WHAT THIS TASK INVOLVES: Would you reproduce every record exactly, leaving out the pictures?

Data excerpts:

◆ ◆ ◆ ◆ ◆ ◆ ◆

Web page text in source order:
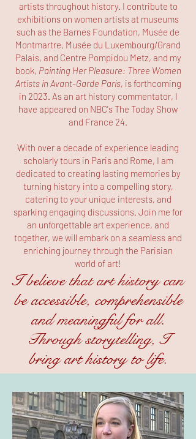
artists throughout history. I contribute to
exhibitions on women artists at museums
such as the Barnes Foundation, Musée de
Montmartre, Musée du Luxembourg/Grand
Palais, and Centre Pompidou Metz, and my
book, Painting Her Pleasure: Three Women
Artists in Avant-Garde Paris, is forthcoming
in 2023. As an art history commentator, I
have appeared on NBC's The Today Show
and France 24.
With over a decade of experience leading
scholarly tours in Paris and Rome, I am
dedicated to creating lasting memories by
turning history into a compelling story,
catering to your unique interests, and
sparking engaging discussions. Join me for
an unforgettable art experience, and
together, we will embark on a seamless and
enriching journey through the Parisian
world of art!
I believe that art history can
be accessible, comprehensible
and meaningful for all.
Through storytelling, I
bring art history to life.
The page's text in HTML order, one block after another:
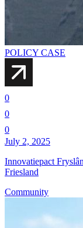
POLICY CASE
0
0
0
July 2, 2025
Innovatiepact
Friesland
Community
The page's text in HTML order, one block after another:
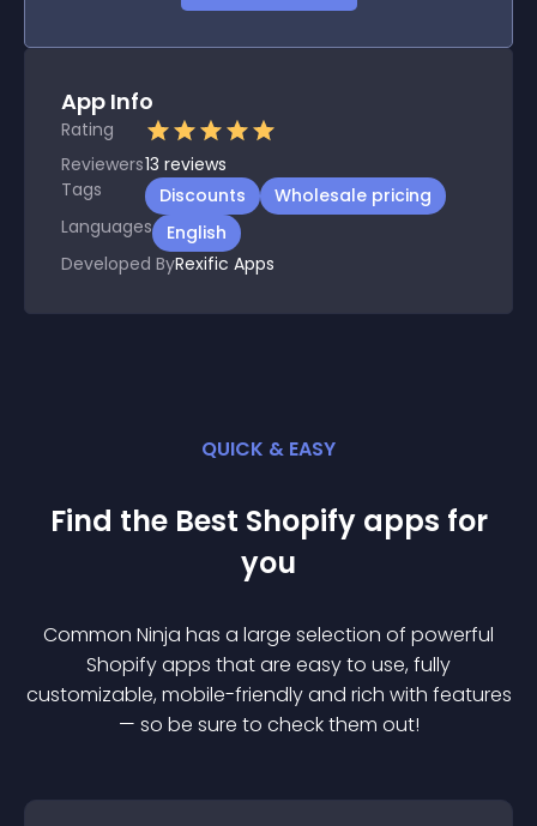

◆ ◆ ◆ ◆ ◆ ◆ ◆

OUTPUT FOR THIS EXERCISE:
Web page text in source order:
artists throughout history. I contribute to
exhibitions on women artists at museums
such as the Barnes Foundation, Musée de
Montmartre, Musée du Luxembourg/Grand
Palais, and Centre Pompidou Metz, and my
book, Painting Her Pleasure: Three Women
Artists in Avant-Garde Paris, is forthcoming
in 2023. As an art history commentator, I
have appeared on NBC's The Today Show
and France 24.
With over a decade of experience leading
scholarly tours in Paris and Rome, I am
dedicated to creating lasting memories by
turning history into a compelling story,
catering to your unique interests, and
sparking engaging discussions. Join me for
an unforgettable art experience, and
together, we will embark on a seamless and
enriching journey through the Parisian
world of art!
I believe that art history can
be accessible, comprehensible
and meaningful for all.
Through storytelling, I
bring art history to life.
The page's text in HTML order, one block after another:
POLICY CASE
0
0
0
July 2, 2025
Innovatiepact
Friesland
Community
The page's text in HTML order, one block after another:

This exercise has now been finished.